Pohl has a knack for unlikable protagonists—case in point, see Jem‘s case of unlikable, arrogant characters; even my least favorite aspect of The Space Merchants is that the hero never seems to learn the error of his ways. Bob Broadhead was the first of Pohl’s characters that I found sympathetic despite how despicable he is—he’s a deep and human character. His flaws are not without cause, even though they made me want to give him a good solid beating; you get the feeling that subconsciously he wants to better himself, though he’s consciously he’s actively resisting it. It’s a very complicated situation; I hate him and feel for him at the same time. And it’s that multi-faceted nature that makes him feel so real to me.

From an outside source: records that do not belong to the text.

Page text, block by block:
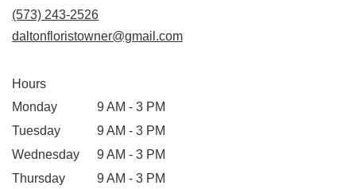
window)
(573) 243-2526
daltonfloristowner@gmail.com
Hours
Monday
9 AM - 3 PM
Tuesday
9 AM - 3 PM
Wednesday
9 AM - 3 PM
Thursday
9 AM - 3 PM
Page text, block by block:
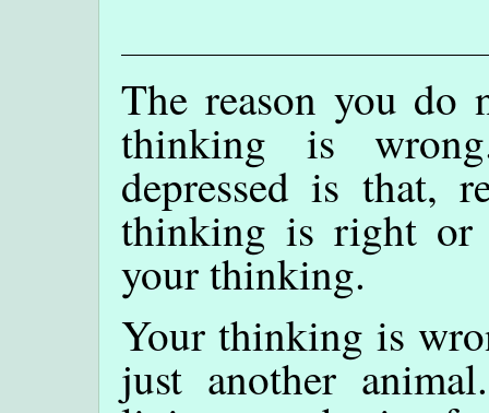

That cool setting I was just going on about is a perfect assistant, helping to make the world bitter. Life on Earth is grimy and dreadful; life in space is full of claustrophobia and the certain possibility of imminent death. Pohl whips up some capable dread and despair in this one, a Kierkegaardian angst of galactic proportions. The novel is rife with documents that paint this dreary universe’s existence: snippets of life on Gateway in the form of classified ads to after-action reports recounting what went wrong with each lander’s trip; lines of code that capture Bob’s conversation with Sigfrid. Each one adds another small layer to the rich background, painting a depiction of humanity struggling to learn from the incomprehensible Heechee. It’s stark and realistic, almost frighteningly so.
The biggest turn-off I can see for readers is that Bob makes several horrible choices in life, things that scarred him and burdens he must carry, which is the crux of the novel. He’s not a character you’ll end up liking, so if having a likable protagonist is a requirement for you, this is not your book. You don’t read Gateway to like Bob; you read Gateway to know him. It’s an important distinction that will go a long way towards explaining if this is a novel you’ll like or not. Gateway is a slow and tedious examination of Bob Broadhead, an examination of his guilt and misery. It’s a powerful book with an ocean of thought behind it, a complex work that makes you ponder.
So I’ve found a Pohl novel I can, in good faith, recommend as something I enjoyed. As mentioned, there are enough elements that I can understand why someone won’t like it—yes, there’s a lot of sex and psychobabble and the protagonist is a real damn jerk. But I was impressed by the depth of the setting and the honest realism of the characters, as well as the novel’s many thought-provoking elements. There’s so much to talk about with this novel, this review only scratched the surface. My recommendation is for you to go and read it for yourself.